Tally up how many lines in the listing below contain the string "client", and give only the total.

┄┄┄┄┄┄

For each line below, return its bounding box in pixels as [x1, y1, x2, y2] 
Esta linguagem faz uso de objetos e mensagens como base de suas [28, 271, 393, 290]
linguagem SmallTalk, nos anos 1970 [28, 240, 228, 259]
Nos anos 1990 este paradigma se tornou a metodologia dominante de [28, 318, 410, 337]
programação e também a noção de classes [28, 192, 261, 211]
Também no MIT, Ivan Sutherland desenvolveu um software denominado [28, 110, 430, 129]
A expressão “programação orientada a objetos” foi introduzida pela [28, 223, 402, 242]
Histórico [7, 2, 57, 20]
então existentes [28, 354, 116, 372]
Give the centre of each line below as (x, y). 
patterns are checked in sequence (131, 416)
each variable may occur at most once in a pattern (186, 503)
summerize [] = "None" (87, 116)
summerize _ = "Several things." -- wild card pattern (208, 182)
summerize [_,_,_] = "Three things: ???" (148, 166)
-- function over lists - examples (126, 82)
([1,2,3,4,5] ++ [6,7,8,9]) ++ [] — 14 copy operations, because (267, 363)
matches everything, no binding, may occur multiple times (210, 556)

┄┄┄┄┄┄

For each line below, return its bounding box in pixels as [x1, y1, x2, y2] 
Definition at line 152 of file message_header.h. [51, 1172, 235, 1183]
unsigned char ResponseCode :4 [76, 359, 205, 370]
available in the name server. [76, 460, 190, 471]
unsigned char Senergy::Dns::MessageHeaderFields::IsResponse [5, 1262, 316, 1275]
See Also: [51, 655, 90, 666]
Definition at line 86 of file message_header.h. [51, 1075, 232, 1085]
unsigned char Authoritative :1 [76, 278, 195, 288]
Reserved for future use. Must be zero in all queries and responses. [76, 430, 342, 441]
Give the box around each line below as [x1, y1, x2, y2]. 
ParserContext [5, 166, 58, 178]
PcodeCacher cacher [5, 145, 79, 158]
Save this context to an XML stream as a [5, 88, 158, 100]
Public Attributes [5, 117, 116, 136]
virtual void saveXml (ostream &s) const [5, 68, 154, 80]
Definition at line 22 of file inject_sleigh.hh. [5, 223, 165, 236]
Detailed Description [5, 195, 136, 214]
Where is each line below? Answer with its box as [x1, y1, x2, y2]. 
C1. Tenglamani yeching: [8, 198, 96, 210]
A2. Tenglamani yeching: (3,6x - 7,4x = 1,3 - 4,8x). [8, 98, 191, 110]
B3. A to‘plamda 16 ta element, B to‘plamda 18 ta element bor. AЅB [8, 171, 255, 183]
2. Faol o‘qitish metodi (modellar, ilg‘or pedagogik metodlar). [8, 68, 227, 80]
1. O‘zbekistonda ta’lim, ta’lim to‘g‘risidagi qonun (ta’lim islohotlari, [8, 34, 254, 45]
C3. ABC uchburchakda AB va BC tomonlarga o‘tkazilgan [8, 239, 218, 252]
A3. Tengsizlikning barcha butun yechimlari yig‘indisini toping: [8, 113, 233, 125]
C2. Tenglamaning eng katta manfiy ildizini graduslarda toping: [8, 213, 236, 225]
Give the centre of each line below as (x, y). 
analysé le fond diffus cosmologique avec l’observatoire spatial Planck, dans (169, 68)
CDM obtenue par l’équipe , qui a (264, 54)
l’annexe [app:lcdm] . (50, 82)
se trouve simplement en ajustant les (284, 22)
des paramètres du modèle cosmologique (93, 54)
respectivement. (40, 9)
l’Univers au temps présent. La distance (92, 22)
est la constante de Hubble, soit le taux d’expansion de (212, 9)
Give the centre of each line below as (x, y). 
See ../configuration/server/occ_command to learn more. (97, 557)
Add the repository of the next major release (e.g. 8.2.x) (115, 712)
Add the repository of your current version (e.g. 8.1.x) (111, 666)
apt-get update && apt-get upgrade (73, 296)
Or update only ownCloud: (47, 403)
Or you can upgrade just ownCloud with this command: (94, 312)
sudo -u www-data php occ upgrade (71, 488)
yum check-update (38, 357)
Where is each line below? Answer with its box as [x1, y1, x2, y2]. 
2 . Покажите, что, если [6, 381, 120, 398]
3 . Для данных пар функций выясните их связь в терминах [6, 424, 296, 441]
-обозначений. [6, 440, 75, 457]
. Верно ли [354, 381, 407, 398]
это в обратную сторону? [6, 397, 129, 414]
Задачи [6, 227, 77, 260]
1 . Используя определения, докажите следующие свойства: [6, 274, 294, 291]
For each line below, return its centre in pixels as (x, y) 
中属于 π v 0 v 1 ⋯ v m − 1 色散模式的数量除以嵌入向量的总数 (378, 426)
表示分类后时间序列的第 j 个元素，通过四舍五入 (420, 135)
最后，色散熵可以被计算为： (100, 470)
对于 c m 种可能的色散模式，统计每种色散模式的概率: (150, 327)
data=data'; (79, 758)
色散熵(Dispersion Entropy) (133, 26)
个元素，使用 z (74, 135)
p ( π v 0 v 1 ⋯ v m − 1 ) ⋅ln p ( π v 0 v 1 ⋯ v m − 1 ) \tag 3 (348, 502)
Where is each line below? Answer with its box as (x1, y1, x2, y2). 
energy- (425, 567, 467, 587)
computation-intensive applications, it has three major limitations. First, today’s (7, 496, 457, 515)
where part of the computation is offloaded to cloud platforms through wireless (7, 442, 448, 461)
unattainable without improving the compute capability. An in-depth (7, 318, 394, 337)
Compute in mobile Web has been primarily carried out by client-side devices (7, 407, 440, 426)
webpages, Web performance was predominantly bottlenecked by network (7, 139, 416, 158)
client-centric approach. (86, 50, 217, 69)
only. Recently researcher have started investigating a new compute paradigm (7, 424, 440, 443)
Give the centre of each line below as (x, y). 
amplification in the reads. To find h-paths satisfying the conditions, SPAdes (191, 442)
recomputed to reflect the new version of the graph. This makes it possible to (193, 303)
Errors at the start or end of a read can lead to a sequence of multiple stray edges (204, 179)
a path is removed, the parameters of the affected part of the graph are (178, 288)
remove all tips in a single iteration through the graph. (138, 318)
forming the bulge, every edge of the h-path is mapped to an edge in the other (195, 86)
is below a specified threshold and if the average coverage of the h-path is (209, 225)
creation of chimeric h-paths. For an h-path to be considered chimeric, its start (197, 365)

┄┄┄┄┄┄

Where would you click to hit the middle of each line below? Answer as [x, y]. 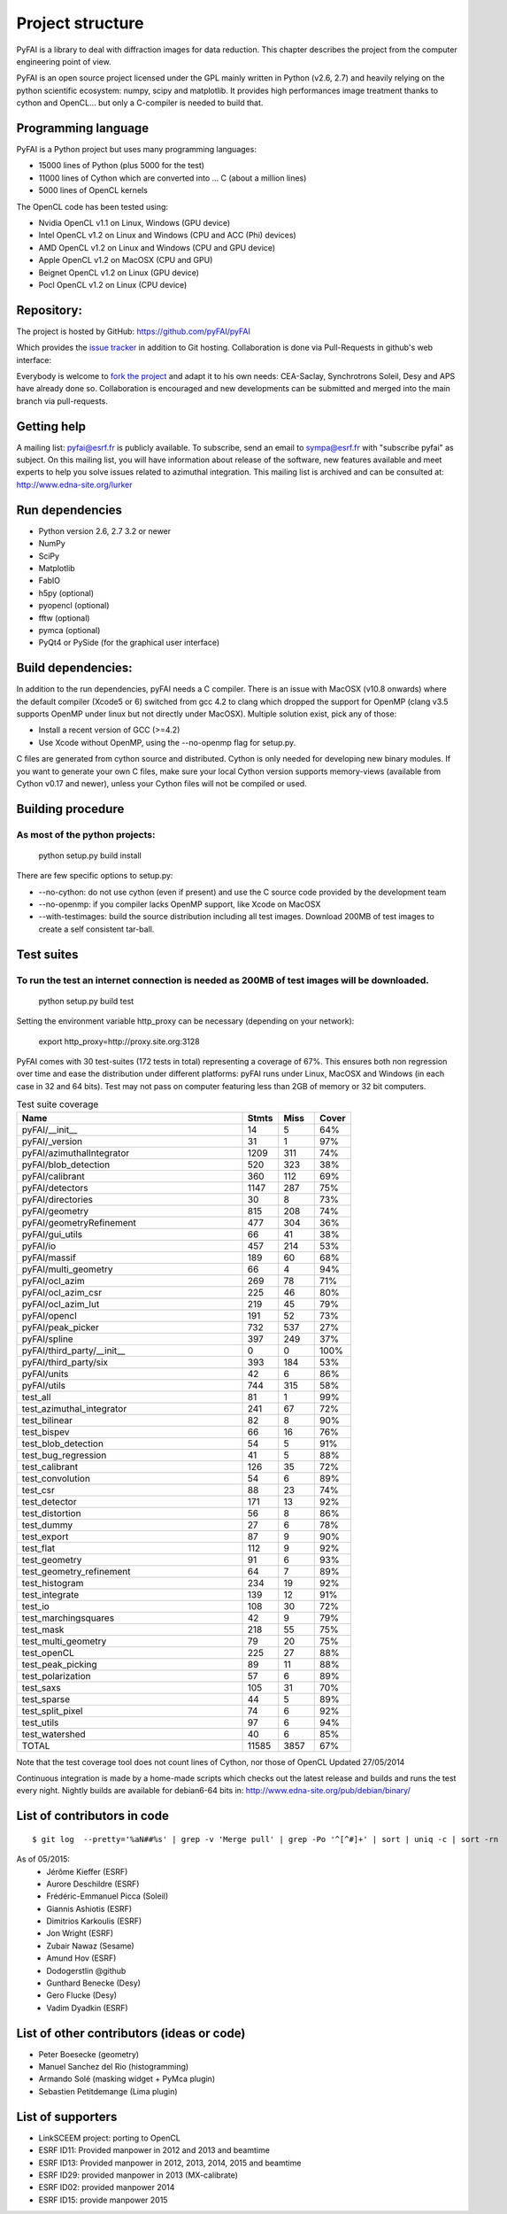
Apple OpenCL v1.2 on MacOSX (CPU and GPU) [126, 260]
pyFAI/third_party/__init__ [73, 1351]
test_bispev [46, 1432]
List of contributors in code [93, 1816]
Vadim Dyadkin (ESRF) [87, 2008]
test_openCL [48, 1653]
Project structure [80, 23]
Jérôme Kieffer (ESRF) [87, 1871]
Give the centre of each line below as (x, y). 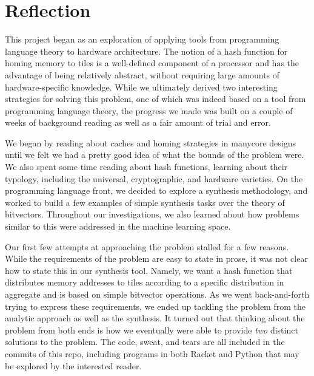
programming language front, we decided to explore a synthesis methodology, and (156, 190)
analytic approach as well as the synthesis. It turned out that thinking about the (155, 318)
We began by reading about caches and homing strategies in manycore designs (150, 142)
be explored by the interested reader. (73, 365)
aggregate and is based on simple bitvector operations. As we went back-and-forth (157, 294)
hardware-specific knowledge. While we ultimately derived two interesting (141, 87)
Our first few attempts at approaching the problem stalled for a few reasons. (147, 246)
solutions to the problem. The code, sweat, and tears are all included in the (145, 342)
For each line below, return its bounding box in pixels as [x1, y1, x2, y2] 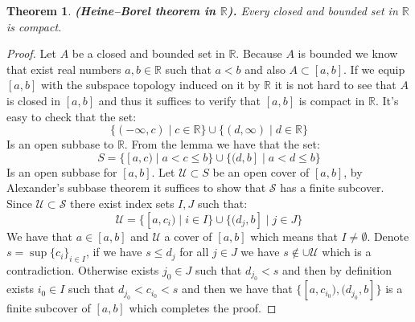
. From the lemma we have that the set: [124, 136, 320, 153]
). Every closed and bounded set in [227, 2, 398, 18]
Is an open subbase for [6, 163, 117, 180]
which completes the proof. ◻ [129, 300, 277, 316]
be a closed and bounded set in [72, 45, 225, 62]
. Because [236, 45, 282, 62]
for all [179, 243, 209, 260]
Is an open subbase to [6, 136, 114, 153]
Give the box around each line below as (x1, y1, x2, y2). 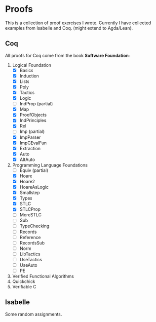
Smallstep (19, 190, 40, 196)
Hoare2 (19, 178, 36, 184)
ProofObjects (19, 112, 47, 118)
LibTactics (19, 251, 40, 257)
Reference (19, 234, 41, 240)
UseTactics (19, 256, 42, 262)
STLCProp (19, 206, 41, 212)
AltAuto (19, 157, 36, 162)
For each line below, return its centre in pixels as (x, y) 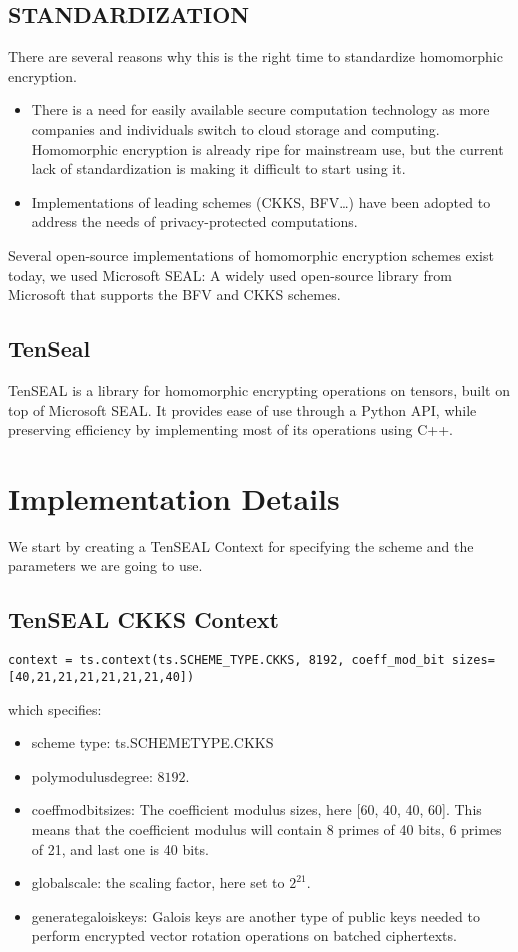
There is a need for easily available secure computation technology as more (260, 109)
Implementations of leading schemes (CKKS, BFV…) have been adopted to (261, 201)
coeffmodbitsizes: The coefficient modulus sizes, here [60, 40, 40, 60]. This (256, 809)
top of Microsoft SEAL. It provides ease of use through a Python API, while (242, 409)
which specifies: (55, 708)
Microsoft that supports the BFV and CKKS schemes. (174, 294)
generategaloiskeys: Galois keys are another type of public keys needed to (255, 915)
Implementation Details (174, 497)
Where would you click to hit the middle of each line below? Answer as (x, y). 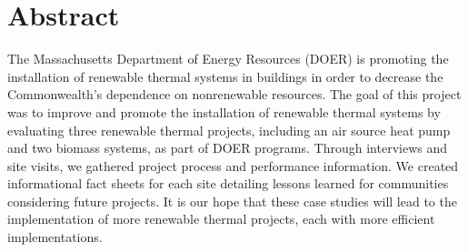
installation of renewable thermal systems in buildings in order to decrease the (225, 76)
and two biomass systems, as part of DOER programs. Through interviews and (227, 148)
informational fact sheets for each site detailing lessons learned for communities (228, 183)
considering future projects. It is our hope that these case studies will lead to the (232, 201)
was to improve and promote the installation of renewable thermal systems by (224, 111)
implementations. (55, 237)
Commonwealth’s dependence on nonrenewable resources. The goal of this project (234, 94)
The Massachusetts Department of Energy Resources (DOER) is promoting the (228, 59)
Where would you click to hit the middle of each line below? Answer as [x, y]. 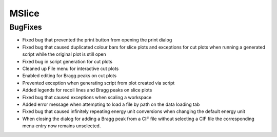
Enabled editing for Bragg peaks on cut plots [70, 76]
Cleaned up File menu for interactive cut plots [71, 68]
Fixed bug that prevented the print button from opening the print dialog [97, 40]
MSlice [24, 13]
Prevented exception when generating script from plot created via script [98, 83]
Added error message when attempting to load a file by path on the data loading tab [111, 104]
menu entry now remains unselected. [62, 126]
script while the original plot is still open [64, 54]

┄┄┄┄┄┄

### YOUR SOLUTION
2